The asymptotic running time of this phase is equal to the asymptotic running time of the original DP algorithm, which is \(O(|X|^2 \alpha )\), where \(\alpha \) is the time required to calculate w for a single tripartition [15]. Storing the entire data structure requires \(O(|X|^2)\) space in the extreme case where every tree has the same score, but in many real-world cases will require less.

6.3 Using SIESTA

We show how we can use SIESTA in various ways, including counting the number of optimal trees, generating greedy, strict, and majority consensus trees, and computing the maximum clade credibility tree.

Counting the Number of Optimal Trees. We traverse the collection of allowed clades from smallest to largest, calculating for each allowed clade c the number of optimal rooted binary trees that contain exactly the taxa in c. Obviously, clades of size 1 have exactly one optimal rooted binary tree. For larger clades c, the following expression gives the number of optimal subtrees:

$$\begin{aligned} optimalsubtrees(c) = \sum _{(x, y) \in \mathcal {I}[c]} optimalsubtrees(x) \cdot optimalsubtrees(y) \end{aligned}$$
(2)

The number of optimal rooted binary trees is optimalsubtrees(S), where S is the entire set of species. For the algorithms we consider (ASTRAL and FastRFS), all rootings of a particular unrooted tree have the same criterion score, and so this quantity should be divided by \(2n - 3\), where \(n=|S|\) is the number of species, to get the number of optimal unrooted trees.

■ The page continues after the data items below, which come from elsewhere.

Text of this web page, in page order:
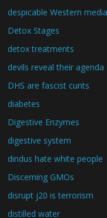
despicable Western media
Detox Stages
detox treatments
devils reveal their agenda
DHS are fascist cunts
diabetes
Digestive Enzymes
digestive system
dindus hate white people
Discerning GMOs
disrupt j20 is terrorism
distilled water
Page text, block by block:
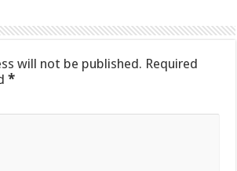
will not be published. Required
*
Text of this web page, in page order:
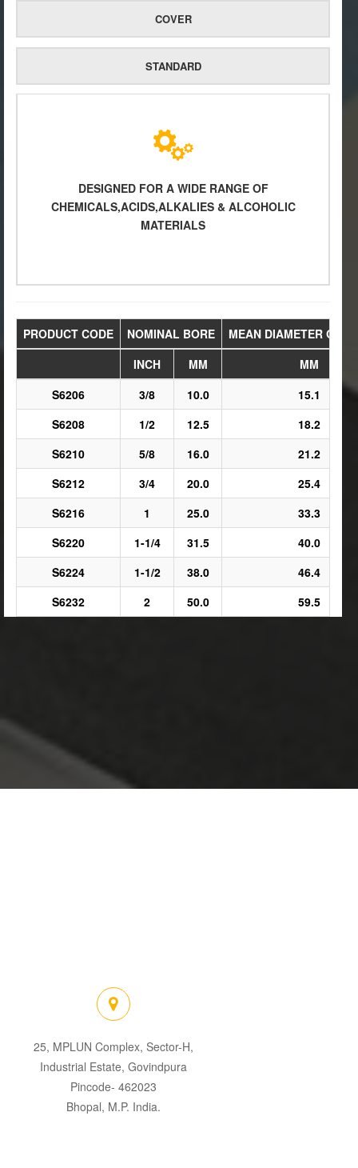
COVER
STANDARD
DESIGNED FOR A WIDE RANGE OF
CHEMICALS,ACIDS,ALKALIES & ALCOHOLIC
MATERIALS
PRODUCT CODE NOMINAL BORE
MEAN DIAMETER
INCH
MM
MM
S6206
3/8 10.0
15.1
S6208
1/2 12.5
18.2
S6210
5/8 16.0
21.2
S6212
3/4 20.0
25.4
S6216
1 25.0
33.3
S6220
1-1/4 31.5
40.0
S6224
1-1/2 38.0
46.4
S6232
2 50.0 59.5
25, MPLUN Complex, Sector-H,
Industrial Estate, Govindpura
Pincode- 462023
Bhopal, M.P. India.
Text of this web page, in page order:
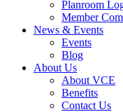
Planroom
Member
News & Events
Events
Blog
About Us
About VCE
Benefits
Contact Us
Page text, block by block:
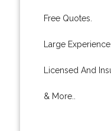
Free Quotes.
Large Experience.
Licensed And
& More..
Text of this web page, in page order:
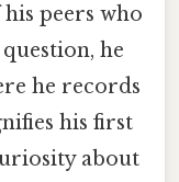
peers who
he
he records
his first
about
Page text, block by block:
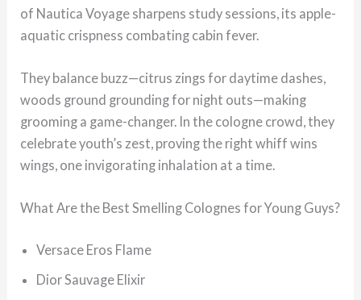
of Nautica Voyage sharpens study sessions, its apple-
aquatic crispness combating cabin fever.
They balance buzz—citrus zings for daytime dashes,
woods ground grounding for night outs—making
grooming a game-changer. In the cologne crowd, they
celebrate youth’s zest, proving the right whiff wins
wings, one invigorating inhalation at a time.
What Are the Best Smelling Colognes for Young Guys?
Versace Eros Flame
Dior Sauvage Elixir
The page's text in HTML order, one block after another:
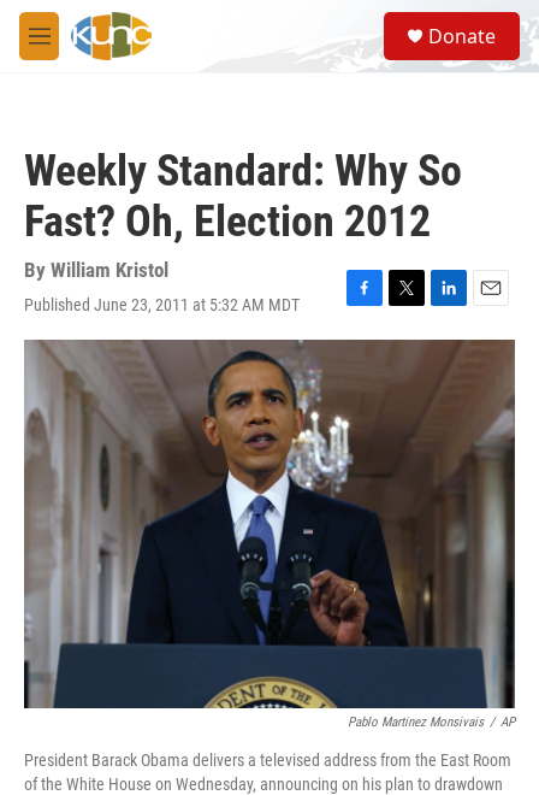
Skip to main content
M
e
S
e
a
Donate
Weekly Standard: Why So
Fast? Oh, Election 2012
By William Kristol
Published June 23, 2011 at 5:32 AM MDT
F
a
o
o
k
T
w
L
i
E
m
Pablo Martinez Monsivais / AP
President Barack Obama delivers a televised address from the East Room
of the White House on Wednesday, announcing on his plan to drawdown

Calculating Consensus Trees. A particular clade c is present in fraction \(A_c\) of the optimal trees, where

$$\begin{aligned} A_c = \frac{optimalsubtrees(c) * optimalsubtrees (S\setminus c)}{optimalsubtrees(S)} \end{aligned}$$
(3)

For \(\alpha \ge 0.5\), the \(\alpha \)-consensus tree is the unique tree that contains exactly those bipartitions that occur in more than fraction \(\alpha \) of the optimal trees. For smaller values of \(\alpha \), we can still construct a consensus tree, but the set of bipartitions that appear with frequency greater than \(\alpha \) may not form a tree. To construct the \(\alpha \)-consensus tree, we sort the clades in descending order by \(A_c\), restricted only to those clades c with \(A_c> \alpha \), and construct a greedy consensus tree using this ordering. The asymptotic running time of this phase is \(O(|X| \log |X|)\).

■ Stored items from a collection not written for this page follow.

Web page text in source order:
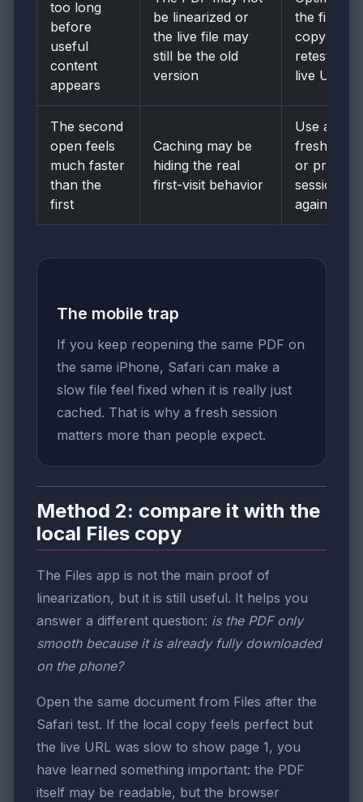
too long
before
useful
content
appears
be linearized or
the live file may
still be the old
version
the final
copy and
retest the
live URL
The second
open feels
much faster
than the
first
Caching may be
hiding the real
first-visit behavior
Use a
fresh tab
or private
session
again
The mobile trap
If you keep reopening the same PDF on
the same iPhone, Safari can make a
slow file feel fixed when it is really just
cached. That is why a fresh session
matters more than people expect.
Method 2: compare it with the
local Files copy
The Files app is not the main proof of
linearization, but it is still useful. It helps you
answer a different question: is the PDF only
smooth because it is already fully downloaded
on the phone?
Open the same document from Files after the
Safari test. If the local copy feels perfect but
the live URL was slow to show page 1, you
have learned something important: the PDF
itself may be readable, but the browser

The ASTRAL Maximum Clade Credibility Tree. ASTRAL-2 uses a quartet-based local posterior probability (PP) measure [21] to assign support values to edges. We can enhance this technique by outputting every tree in the space of optimal trees, assigning support local PP values to their edges using ASTRAL-2, then computing the average support of each clade (where a tree without a certain clade contributes a support of zero), and taking a greedy consensus of the resulting clades ranked by their average support over all optimal trees. In other words, we greedily compute a maximum clade credibility tree over all optimal trees, and we refer to this as the ASTRAL MCC tree.